Monday, November 16, 2009
I saw many things in this movie. I experienced myself as being a really possessive, intense girlfriend - did he leave me a message? Checking like every 15 mins and feeling very agitated and angry if he didn't. Definitely, pitta behavior, if you know auyrvedic medicine. Pushy, hot, intense, demanding, cruel, territorial.
Wanting attention and to be noticed. After someone at work looked at me with a certain dreamy look, I felt very alarmed. I realized it is not fair to receive attention from people who I work with, because they did NOT choose to be with me, they are stuck with me so I better be considerate and leave them alone.
Feeling upset and sad about the clickish nature of the African dance community - they are a tight circle and also it is either become one of them OR stay out; there is no middle. They cannot just dance with anyone. I don't want to be their friend, and I don't want to be an outsider. I just want to dance with them. That should be ok.
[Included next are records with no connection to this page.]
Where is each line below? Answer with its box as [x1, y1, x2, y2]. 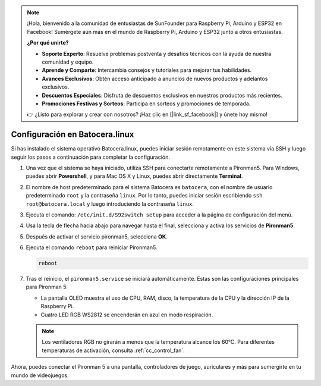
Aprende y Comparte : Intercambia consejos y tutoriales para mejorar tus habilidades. [42, 67, 252, 74]
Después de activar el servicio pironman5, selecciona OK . [26, 233, 168, 240]
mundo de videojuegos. [11, 372, 70, 379]
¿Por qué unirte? [27, 39, 69, 46]
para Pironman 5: [26, 283, 68, 291]
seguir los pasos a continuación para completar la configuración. [11, 153, 171, 161]
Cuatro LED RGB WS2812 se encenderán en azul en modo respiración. [40, 311, 213, 318]
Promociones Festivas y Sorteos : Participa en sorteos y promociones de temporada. [42, 100, 251, 107]
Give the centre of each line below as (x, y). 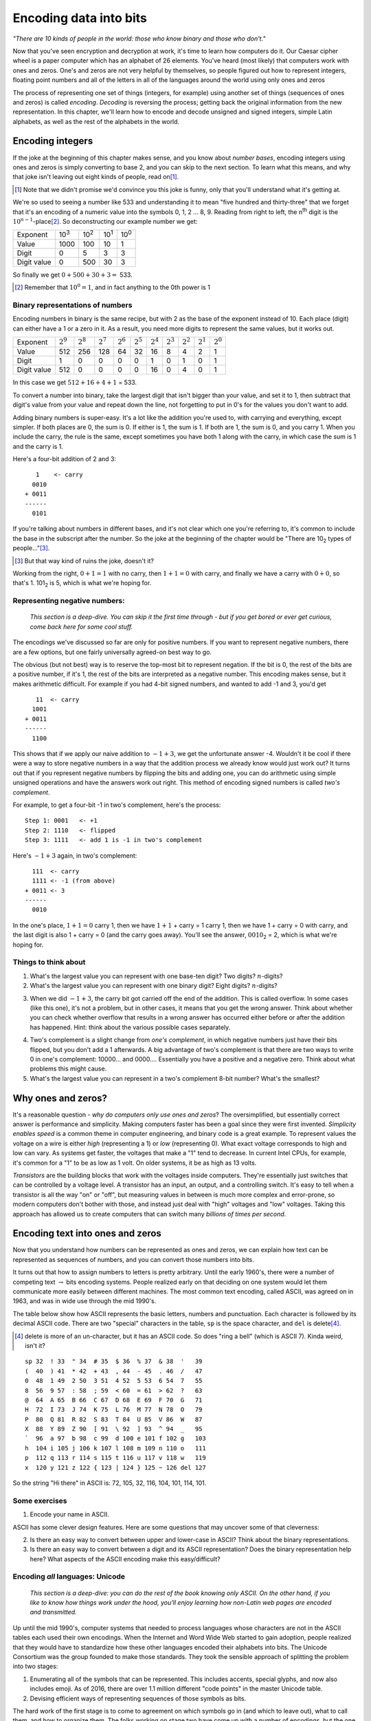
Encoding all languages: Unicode (69, 1576)
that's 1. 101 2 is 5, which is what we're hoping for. (82, 584)
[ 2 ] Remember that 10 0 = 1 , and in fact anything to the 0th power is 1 (113, 287)
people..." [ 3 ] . (31, 548)
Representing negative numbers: (69, 601)
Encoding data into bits (80, 18)
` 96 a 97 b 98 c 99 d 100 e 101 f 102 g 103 (115, 1438)
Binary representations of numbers (72, 305)
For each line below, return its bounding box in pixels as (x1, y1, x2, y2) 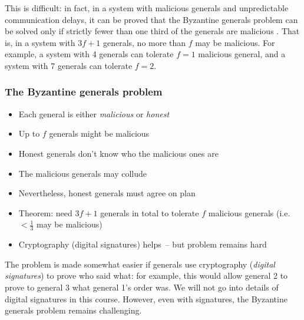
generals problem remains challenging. (5, 304, 142, 316)
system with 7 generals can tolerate (5, 59, 133, 71)
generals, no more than (103, 36, 186, 48)
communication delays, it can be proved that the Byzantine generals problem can (5, 13, 298, 25)
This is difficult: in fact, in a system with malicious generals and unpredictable (5, 2, 289, 14)
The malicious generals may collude (18, 167, 147, 179)
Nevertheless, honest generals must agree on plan (18, 187, 196, 199)
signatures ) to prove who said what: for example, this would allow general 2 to (5, 269, 288, 282)
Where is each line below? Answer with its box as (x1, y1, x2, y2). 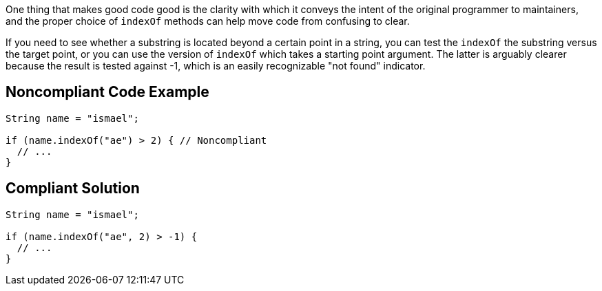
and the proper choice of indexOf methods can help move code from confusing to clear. (6, 15, 410, 27)
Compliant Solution (6, 180, 140, 197)
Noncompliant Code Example (6, 83, 209, 101)
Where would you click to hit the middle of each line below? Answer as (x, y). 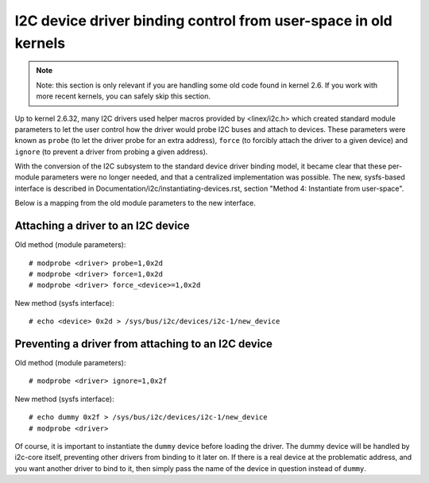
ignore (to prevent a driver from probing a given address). (111, 152)
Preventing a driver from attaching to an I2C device (144, 344)
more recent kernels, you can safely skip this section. (123, 96)
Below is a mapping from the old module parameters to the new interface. (135, 203)
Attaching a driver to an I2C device (102, 226)
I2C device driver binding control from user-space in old (203, 21)
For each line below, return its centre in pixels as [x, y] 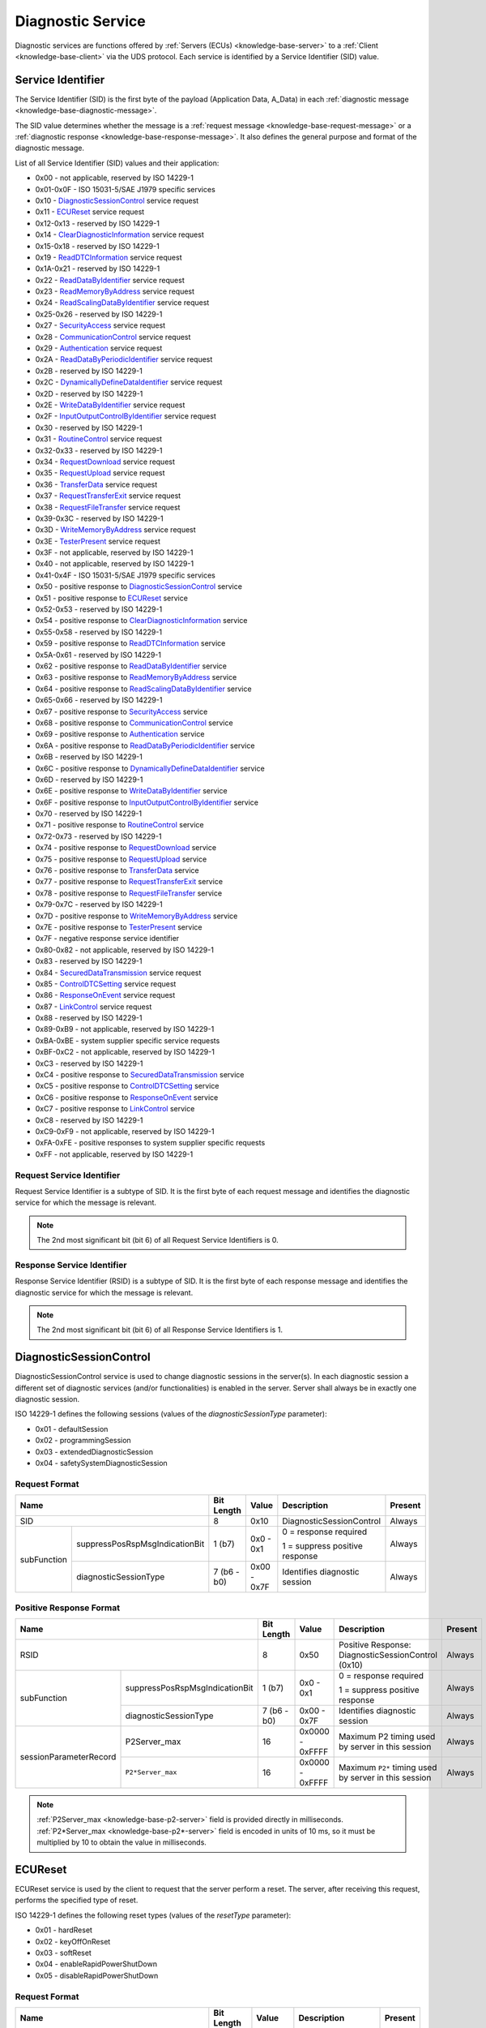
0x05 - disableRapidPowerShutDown [97, 1975]
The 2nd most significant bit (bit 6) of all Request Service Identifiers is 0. [158, 1240]
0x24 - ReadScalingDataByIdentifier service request [122, 303]
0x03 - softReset [64, 1953]
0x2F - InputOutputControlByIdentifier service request [126, 416]
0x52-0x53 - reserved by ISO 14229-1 [99, 609]
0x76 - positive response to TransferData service [117, 870]
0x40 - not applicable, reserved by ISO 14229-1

Feeling sad, feeling rejected, feeling angry, feeling - all kinds of feelings. Observing others and my reactions to them and their reactions to me. Somehow everything has SLOWED DOWN and it is easier to watch this movie of my life.
I guess this is happening because I made a Decision to get married soon. First, to find a date for that dance party next week and to have a good time. I am working on it.
So, when such a big Decision is made, something happens, and God shows you where you need to improve to make your dreams come true.
Today I gave G books to someone and their friend found them and liked them. What a coincidence....
There are never any coincidences. I feel like my job is just to show up and do my work. Everything is arranged for me. To the last detail.